**Assignment:** Find the line with "しかし、自分が面白いことを言っているのではな (131, 235)" in the entries below. Repeat it, every following line, and the line with "14,5 cm x 19 cm (126, 62)", exactly and with nothing added.

── Data to process

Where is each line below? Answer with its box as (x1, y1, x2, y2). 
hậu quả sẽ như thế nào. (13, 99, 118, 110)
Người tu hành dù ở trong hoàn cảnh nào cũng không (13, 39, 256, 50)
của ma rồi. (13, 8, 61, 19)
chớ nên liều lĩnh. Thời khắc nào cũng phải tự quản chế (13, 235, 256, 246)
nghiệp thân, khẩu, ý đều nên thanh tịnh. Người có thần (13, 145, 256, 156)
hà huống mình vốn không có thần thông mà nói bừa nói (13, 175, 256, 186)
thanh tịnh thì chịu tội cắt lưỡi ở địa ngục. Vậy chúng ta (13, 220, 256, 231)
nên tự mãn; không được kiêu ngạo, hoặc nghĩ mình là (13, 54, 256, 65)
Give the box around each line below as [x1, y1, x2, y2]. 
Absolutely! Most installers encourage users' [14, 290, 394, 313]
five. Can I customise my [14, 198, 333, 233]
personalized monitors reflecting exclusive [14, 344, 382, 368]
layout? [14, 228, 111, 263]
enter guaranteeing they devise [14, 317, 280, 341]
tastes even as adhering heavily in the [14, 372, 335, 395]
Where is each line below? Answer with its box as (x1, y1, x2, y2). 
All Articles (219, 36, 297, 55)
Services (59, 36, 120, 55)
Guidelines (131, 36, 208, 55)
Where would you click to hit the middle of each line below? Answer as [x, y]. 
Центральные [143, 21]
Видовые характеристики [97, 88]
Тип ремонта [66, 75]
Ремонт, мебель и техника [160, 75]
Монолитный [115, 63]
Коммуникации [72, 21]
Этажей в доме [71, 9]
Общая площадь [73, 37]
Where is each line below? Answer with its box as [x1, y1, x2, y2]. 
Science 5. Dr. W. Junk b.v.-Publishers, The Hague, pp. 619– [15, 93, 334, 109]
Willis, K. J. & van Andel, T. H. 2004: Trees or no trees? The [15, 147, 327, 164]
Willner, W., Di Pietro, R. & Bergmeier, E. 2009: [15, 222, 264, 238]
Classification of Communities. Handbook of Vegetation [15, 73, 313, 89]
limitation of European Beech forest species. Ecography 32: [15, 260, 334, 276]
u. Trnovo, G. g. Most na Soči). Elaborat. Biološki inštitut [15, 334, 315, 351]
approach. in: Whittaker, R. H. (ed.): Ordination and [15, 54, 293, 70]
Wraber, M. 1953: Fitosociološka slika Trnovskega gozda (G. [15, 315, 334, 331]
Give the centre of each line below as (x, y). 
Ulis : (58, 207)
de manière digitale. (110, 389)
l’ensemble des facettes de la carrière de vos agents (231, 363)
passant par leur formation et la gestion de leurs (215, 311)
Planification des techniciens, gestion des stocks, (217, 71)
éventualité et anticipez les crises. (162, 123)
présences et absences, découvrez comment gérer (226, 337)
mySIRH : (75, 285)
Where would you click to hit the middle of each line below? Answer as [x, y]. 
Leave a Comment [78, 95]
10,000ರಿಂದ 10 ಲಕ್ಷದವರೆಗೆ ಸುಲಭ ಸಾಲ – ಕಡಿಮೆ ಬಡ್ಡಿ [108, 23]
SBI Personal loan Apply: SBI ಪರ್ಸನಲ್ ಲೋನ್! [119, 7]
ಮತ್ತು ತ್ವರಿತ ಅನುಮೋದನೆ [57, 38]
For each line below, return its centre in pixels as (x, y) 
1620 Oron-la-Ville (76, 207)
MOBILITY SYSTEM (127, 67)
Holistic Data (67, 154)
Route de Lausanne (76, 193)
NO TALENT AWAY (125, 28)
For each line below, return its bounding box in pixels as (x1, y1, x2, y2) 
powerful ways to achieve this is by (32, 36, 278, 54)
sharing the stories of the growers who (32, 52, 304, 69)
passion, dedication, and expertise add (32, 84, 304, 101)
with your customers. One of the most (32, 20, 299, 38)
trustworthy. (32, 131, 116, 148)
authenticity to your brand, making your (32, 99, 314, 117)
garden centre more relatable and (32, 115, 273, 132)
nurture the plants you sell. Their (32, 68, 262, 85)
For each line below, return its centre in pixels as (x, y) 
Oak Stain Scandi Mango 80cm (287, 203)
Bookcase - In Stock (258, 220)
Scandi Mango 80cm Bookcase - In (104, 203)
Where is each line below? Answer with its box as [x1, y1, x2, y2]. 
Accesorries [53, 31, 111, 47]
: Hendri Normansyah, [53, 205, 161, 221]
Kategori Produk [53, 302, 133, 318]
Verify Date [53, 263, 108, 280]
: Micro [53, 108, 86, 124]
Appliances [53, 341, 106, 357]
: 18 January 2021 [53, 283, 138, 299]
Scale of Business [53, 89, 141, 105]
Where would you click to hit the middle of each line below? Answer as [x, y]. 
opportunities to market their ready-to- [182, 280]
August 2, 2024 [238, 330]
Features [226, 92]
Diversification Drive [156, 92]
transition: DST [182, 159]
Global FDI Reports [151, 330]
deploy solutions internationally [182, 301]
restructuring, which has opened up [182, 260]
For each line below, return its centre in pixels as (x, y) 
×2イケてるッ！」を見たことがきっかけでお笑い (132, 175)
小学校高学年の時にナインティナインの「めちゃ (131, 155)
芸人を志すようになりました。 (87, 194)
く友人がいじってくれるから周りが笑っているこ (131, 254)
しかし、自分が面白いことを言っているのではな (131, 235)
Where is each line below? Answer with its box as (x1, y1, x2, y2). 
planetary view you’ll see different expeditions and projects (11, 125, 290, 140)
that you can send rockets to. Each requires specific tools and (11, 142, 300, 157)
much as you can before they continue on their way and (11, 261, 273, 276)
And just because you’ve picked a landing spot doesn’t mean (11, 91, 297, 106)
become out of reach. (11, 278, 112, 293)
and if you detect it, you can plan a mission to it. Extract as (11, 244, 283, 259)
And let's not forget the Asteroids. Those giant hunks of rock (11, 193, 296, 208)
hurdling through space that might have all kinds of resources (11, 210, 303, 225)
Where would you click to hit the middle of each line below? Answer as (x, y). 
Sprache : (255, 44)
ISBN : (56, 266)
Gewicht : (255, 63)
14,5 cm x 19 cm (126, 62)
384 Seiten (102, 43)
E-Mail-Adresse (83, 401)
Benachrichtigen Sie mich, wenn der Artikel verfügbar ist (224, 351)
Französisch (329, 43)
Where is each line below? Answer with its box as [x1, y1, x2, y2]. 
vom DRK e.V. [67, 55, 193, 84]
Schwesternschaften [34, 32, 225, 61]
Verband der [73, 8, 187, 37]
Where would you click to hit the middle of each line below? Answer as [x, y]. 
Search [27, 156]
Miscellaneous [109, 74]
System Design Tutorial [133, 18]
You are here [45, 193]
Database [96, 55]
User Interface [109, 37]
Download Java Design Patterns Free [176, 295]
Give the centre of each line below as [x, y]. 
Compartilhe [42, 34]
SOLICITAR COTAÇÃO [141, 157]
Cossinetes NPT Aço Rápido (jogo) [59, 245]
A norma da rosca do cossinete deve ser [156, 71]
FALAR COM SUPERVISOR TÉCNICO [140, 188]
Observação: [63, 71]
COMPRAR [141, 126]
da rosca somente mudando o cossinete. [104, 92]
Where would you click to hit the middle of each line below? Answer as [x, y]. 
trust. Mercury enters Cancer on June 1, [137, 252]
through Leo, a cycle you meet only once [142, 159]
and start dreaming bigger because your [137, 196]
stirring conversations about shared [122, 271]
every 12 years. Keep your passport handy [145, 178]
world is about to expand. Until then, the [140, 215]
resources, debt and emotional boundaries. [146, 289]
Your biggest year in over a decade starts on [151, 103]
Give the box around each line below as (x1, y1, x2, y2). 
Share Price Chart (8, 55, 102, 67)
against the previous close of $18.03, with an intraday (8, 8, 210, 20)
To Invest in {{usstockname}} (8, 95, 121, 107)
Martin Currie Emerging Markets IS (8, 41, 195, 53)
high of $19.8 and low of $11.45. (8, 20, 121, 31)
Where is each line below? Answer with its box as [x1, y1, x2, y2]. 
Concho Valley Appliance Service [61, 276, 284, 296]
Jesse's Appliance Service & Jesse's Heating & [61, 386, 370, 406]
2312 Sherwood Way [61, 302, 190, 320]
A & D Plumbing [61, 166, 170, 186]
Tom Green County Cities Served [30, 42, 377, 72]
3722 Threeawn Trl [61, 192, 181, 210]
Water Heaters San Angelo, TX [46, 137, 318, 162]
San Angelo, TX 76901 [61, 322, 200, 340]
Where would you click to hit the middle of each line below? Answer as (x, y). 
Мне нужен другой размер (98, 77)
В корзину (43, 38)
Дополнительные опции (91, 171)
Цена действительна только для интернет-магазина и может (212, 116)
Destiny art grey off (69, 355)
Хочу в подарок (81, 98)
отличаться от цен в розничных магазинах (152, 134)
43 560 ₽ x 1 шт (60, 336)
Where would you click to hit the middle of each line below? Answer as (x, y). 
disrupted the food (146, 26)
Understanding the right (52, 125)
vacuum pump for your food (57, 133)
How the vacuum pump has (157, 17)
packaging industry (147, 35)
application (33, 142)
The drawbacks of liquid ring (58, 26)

────

**Output for this exercise:**
しかし、自分が面白いことを言っているのではな (131, 235)
Where is each line below? Answer with its box as (x1, y1, x2, y2). 
planetary view you’ll see different expeditions and projects (11, 125, 290, 140)
that you can send rockets to. Each requires specific tools and (11, 142, 300, 157)
much as you can before they continue on their way and (11, 261, 273, 276)
And just because you’ve picked a landing spot doesn’t mean (11, 91, 297, 106)
become out of reach. (11, 278, 112, 293)
and if you detect it, you can plan a mission to it. Extract as (11, 244, 283, 259)
And let's not forget the Asteroids. Those giant hunks of rock (11, 193, 296, 208)
hurdling through space that might have all kinds of resources (11, 210, 303, 225)
Where would you click to hit the middle of each line below? Answer as (x, y). 
Sprache : (255, 44)
ISBN : (56, 266)
Gewicht : (255, 63)
14,5 cm x 19 cm (126, 62)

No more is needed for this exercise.